Below are the records. Gather each line that holds "WordPress".

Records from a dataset
::::::

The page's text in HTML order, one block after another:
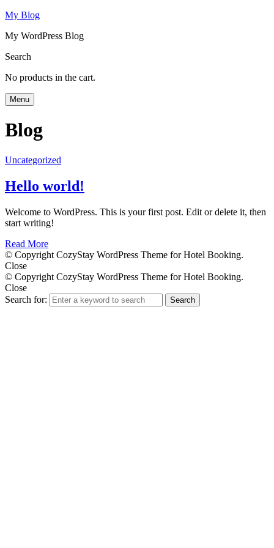
My Blog
My WordPress Blog
Search
No products in the cart.
Menu
Blog
Uncategorized
Hello world!
Welcome to WordPress. This is your first post. Edit or delete it, then
start writing!
Read More
© Copyright CozyStay WordPress Theme for Hotel Booking.
Close
© Copyright CozyStay WordPress Theme for Hotel Booking.
Close
Search for:
Search

::::::

▶ _Solved problem_
My WordPress Blog
Welcome to WordPress. This is your first post. Edit or delete it, then
© Copyright CozyStay WordPress Theme for Hotel Booking.
© Copyright CozyStay WordPress Theme for Hotel Booking.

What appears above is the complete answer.